4. DESIGN AND IMPLEMENTATION

   1. Circuit diagram

      Here is how the servo motors are connected.

      Fig. 7. Circuit diagram

      The servo motor is a linear actuator. There are two types of servo motors, one which rotates 360° and is continuous and, another one which has a 180° rotation and is non continuous. The problem with continuous motor is that it does not move in the backward direction, it is always clockwise or anticlockwise. This is a drawback as the fingers move both front and back. Hence we chose the 180°, non-continuous motor.

   2. Connections

      The servo motor has three connections. One is ground, one is power and the other one is for the digital output pin. Since these motors are capable of lifting heavy weights up to 9kg, these require power from external batteries. The wattage is 5v and the current required is 1A. Fig 8 shows how the flex sensors are connected.

      The flex sensors are of three types:

      • Conductive ink based flex sensor

      • Fibre optic flex sensor

      • Capacitive flex sensor

        We have used a conductive ink based ink sensor in this paper. Each box in the flex sensor is filled with conductive ink. Each time there is a bend there is a change in the relative positions of the particles in the filler liquid. Hence there is a change in the resistance, and a change in the voltage. The flex sensor needs an analog input, power and ground connections.

        Fig. 8. Flex Sensor connection

        Fig 9 shows the connection of servo motors as well as flex sensors.

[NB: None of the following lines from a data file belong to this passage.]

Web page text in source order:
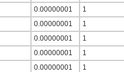
0.00000001
1
0.00000001
1
0.00000001
1
0.00000001
1
0.00000001
1

        Fig. 9 Servo Motor & Flex Sensor connection

        All five servo motors have been given the connections to PWM Pins (Pulse Width Modulation). These pins act as potentiometers and hence provide varying voltage. This is done because servo motors need variable voltage for their working. All 5 flex sensors have been connected to the five analog pins. The servo motors must be connected to a lithium-polymer battery so that it works properly.

   3. Working

   The Fig 10 shows the flow of data through various hardware components used in the paper. It starts from the Flex sensors , passes through the ARDUINO, goes to the servo motors and finally terminates in the hand frame simulation.

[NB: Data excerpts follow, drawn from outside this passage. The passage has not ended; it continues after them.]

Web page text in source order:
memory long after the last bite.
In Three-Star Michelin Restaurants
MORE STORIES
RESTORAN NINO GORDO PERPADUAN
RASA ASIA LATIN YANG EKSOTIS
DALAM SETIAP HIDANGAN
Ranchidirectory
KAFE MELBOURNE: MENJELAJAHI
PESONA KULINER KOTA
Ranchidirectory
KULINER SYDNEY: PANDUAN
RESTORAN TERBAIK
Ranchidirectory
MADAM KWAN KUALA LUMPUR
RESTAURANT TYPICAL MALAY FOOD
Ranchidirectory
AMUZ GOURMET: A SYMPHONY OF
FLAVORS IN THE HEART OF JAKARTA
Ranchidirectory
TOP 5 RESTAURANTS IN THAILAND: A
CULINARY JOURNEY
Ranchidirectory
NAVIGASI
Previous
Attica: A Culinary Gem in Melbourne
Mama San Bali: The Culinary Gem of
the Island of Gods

   • The first step is to make sure all the connections are proper and ensure that there are no loose connections.

   • We also verify whether all the servo motors are getting enough power from the battery.

   • When the user wears the gloves, that have flex sensors attached to it and moves the hand, there is a change in the voltage due to the change in the resistance caused to the particles in the flex sensor.

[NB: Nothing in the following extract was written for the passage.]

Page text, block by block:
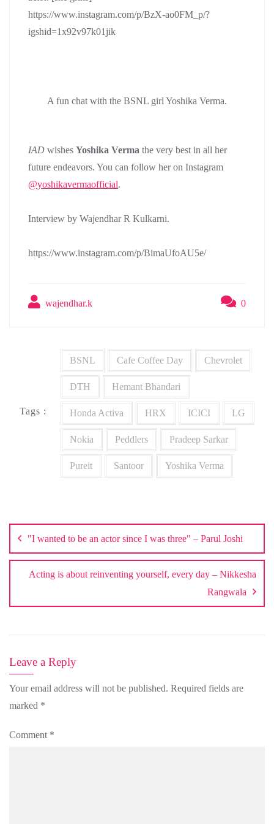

     Fig. 10 Data Flow diagram

   • These voltage values are read as analog values from analog pins and given as input to the Arduino.

   • These analog values must be converted to angles, which the servo motor will take as input. A function called map is used for this.

   • Once the values are in angles, they are given as the input to the servo motors. The value indicates the amount (angle) by which the servo motor must rotate.

   • The flex values are converted in such a way that the amount of bend of the flex sensor in the glove is same as the amount by which the servo turns.

   • This is done by lots of trial and errors and by extensive calibration.

   • Doing this will ensure that the hand frame bends just like the hand of the user.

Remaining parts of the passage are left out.